# Forked Run?????????



## gofish (May 2, 2005)

Anyone been to forked run lately? Thinkin about maybe tryin there later in the week.. Any input would be helpful.. Tnx


----------



## lg_mouth (Jun 7, 2004)

Forked Run is no honey hole in my opinion. The best luck I have had with LM bass is late in the evening, dusk, with shallow running baits. The report from the DNR this year was poor for the lake as well. They haven't stocked anything but trout in years. Good luck if you go, but I only live 10 minutes from teh lake and I rarely ever fish it.

lg_mouth


----------



## hunt for bass (Oct 5, 2004)

I like forked run. You will need a boat or float, most of the pull off areas are not very good for bass. I was only their once this year, taking the daughter fishing. We caught a couple crappie and one trout. I hooked two bass using blk/blu jig. At that time the water was very muddy. The lake seems to stay pretty muddy till summer. The upper end is usually better for bass. Its best to put in a cooper hollow (I think that is what it is called) It will put you in at the upper end of the lake. Good luck and let us know how you do.


----------



## Buck36 (Apr 10, 2008)

I had dug through old posts to check on the fishing at Forked Run. I am planning on making a trip down there. I was wondering if it is still as tough as these '05 posts say?


----------



## RiverWader (Apr 1, 2006)

With all the Rain Weve gotten in the last few Days I would say that its Pretty Muddy, You might want to wait another Week or so.


----------



## TheCream (Mar 19, 2009)

RiverWader said:


> With all the Rain Weve gotten in the last few Days I would say that its Pretty Muddy, You might want to wait another Week or so.

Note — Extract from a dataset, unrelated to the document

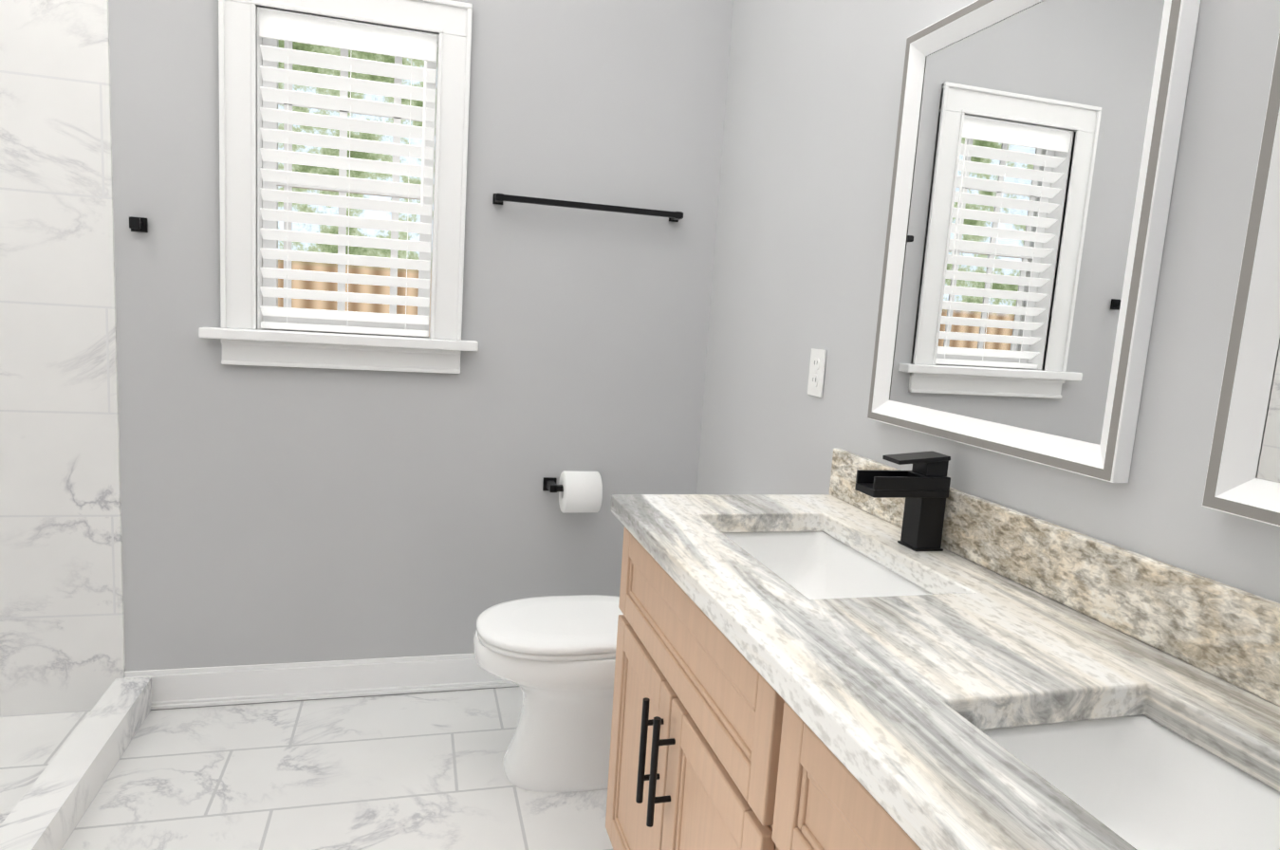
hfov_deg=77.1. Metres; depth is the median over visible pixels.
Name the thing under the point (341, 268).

Or even longer! That lake gets muddy when the rain clouds start building and we have had a LOT of rain these last few days. I bet it's so dirty right now it looks like you could walk across it.


----------



## RiverWader (Apr 1, 2006)

Yes it does I stopped by the Lake today , looks Really BAD


----------



## Buck36 (Apr 10, 2008)

Thanks for the responses. I was heading there Memorial Day weekend. Hopefully it clears up some by then.


----------



## Critter Getter (Jan 30, 2007)

I have not been there in a few year but the last time i was there the crappie fishing was great but this time of year you might have to look around for them but there is some big slabs there


----------



## RiverWader (Apr 1, 2006)

Yeah We caught some very nice Crappie there a few years ago off of some old Beaver Dams


----------



## Buck36 (Apr 10, 2008)

Perfect, thanks for the tips!


----------



## TheCream (Mar 19, 2009)

If you are going to be there, you are also right next to the Belleville Dam on the Ohio River. It's worth a shot if Forked Run is not producing.


----------